In order to form many of the essential structures of the body, such as blood vessels and the gut, a tissue must be able to fold upon itself into a tube. The process to create these structures is driven by cell-shape change, also known as morphogenesis. The folded gastrulation (Fog) pathway is one way cells can be induced to change shape. When a Fog ligand binds to its target receptor, the cytoskeletal network made up of actin and non-muscle myosin II induces constriction of the cell apices, causing the tissue to fold.

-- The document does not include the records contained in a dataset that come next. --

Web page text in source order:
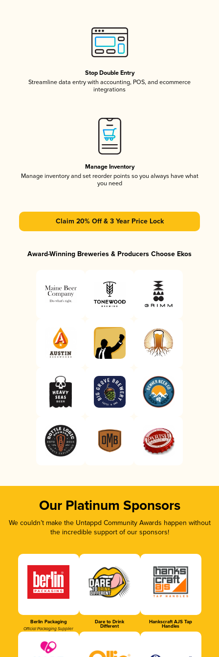
Stop Double Entry
Streamline data entry with accounting, POS, and ecommerce
integrations
Manage Inventory
Manage inventory and set reorder points so you always have what
you need
Claim 20% Off & 3 Year Price Lock
Award-Winning Breweries & Producers Choose Ekos
Our Platinum Sponsors
We couldn’t make the Untappd Community Awards happen without
the incredible support of our sponsors!
Berlin Packaging
Official Packaging Supplier
Dare to Drink
Different
Hankscraft AJS Tap
Handles

Through cooperative investigation with computational biologists, a selection of fourteen target proteins with predicted involvement in the Fog pathway and its associated mechanisms were identified and tested for their significance in this pathway by their inhibition in cultured Drosophila melanogaster cells, using RNA-interference knockdown.

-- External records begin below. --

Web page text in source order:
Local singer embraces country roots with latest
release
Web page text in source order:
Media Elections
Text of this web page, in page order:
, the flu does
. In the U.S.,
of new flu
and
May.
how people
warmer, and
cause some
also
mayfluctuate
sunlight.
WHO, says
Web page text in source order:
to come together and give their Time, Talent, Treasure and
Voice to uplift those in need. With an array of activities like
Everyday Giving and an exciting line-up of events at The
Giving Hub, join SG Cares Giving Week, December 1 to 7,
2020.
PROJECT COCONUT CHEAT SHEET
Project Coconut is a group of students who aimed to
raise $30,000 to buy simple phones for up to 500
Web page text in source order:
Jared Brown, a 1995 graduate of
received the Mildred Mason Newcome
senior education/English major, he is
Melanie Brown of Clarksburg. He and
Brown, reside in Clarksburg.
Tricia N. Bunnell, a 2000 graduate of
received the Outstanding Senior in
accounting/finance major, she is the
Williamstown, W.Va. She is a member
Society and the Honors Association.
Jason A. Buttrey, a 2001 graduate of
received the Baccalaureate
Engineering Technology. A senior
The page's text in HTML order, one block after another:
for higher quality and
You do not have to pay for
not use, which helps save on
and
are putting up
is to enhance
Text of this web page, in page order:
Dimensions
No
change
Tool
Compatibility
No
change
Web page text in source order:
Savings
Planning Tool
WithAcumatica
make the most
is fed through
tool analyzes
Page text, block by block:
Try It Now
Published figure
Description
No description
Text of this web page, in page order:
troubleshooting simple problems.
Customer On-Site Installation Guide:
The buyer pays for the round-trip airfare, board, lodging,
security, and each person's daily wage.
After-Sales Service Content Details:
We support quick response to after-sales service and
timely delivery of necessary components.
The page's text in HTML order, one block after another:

Figure 1. The Folded Gastrulation Pathway [Manning et al., 2014]. The Fog Pathway is initiated by the secreted ligand Fog binding to the heterotrimeric G-protein coupled receptor “Mist”, releasing previously-inactive Concertina (Cta) from the two trimer components G? and G? so it may bind to RhoGEF2. The binding of RhoGEF2 causes the small GTPase Rho1 to activate Rho kinase (Rok), which then phosphorylates the NMII regulatory light chain “Spaghetti Squash” (Sqh) and induces contraction of the cell’s apical actomyosin network (Manning et al., 2014).

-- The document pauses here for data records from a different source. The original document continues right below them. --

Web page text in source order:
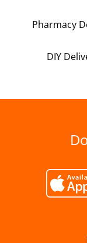
Pharmacy
DIY
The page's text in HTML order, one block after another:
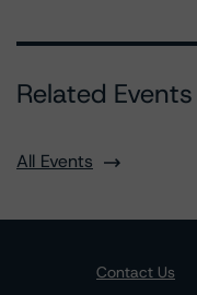
Related Events
All Events
Contact Us
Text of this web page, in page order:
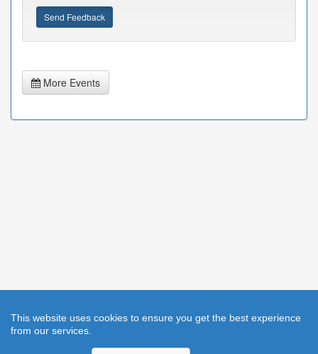
This website uses cookies to ensure you get the best experience
from our services.
Send Feedback
More Events
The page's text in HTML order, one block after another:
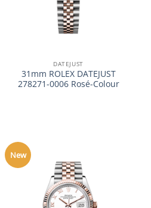
DATEJUST
31mm ROLEX DATEJUST
278271-0006 Rosé-Colour
New
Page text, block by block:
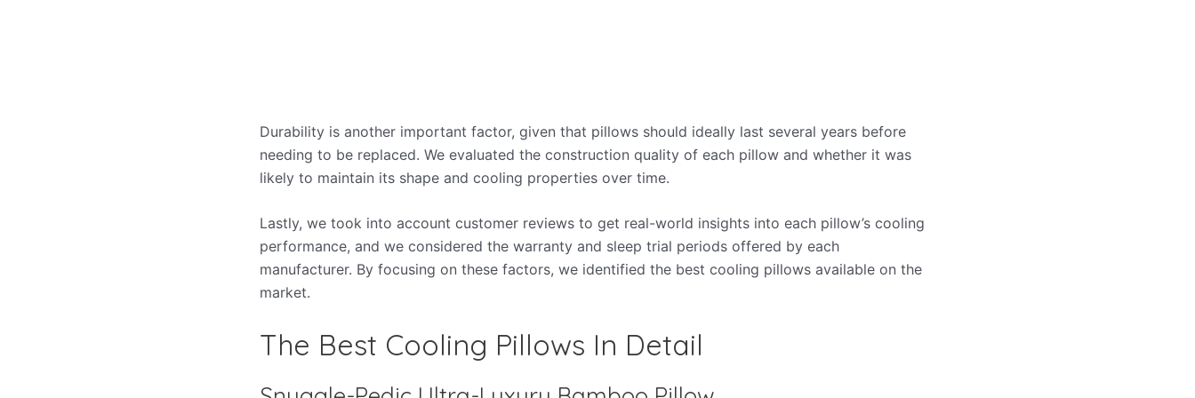
Durability is another important factor, given that pillows should ideally last several years before
needing to be replaced. We evaluated the construction quality of each pillow and whether it was
likely to maintain its shape and cooling properties over time.
Lastly, we took into account customer reviews to get real-world insights into each pillow’s cooling
performance, and we considered the warranty and sleep trial periods offered by each
manufacturer. By focusing on these factors, we identified the best cooling pillows available on the
market.
The Best Cooling Pillows In Detail

Preliminary study of the fourteen candidate proteins showed that two in particular, CG and Flapwing (flw), exhibited significantly reduced contractility in knockdown and are therefore the focus of our study. While nothing is known or documented regarding the protein CG, flw has been thus far observed to act as a phosphorylating agent of Sqh and therefore an effector of NMII, similar to the known activities of Rho (Figure 1). Flw is also known to encode the β isoform of phosphatase protein type 1 (PP1), a protein that is highly conserved among all animals (Kirchner et al., 2007).
References:
- Manning A.J., Rogers S.L. 2014. The Fog signaling pathway: Insights into signaling in morphogenesis. Developmental Biology. 394(1): 6-14.
- Kirchner J., Gross S., Bennett D., Alphey L. 2007. The Nonmuscle Myosin Phosphatase PP1β (flapwing) Negatively Regulates Jun N-Terminal Kinase in Wing Imaginal Discs of Drosophila. Genetics. 175(4):1741-1749.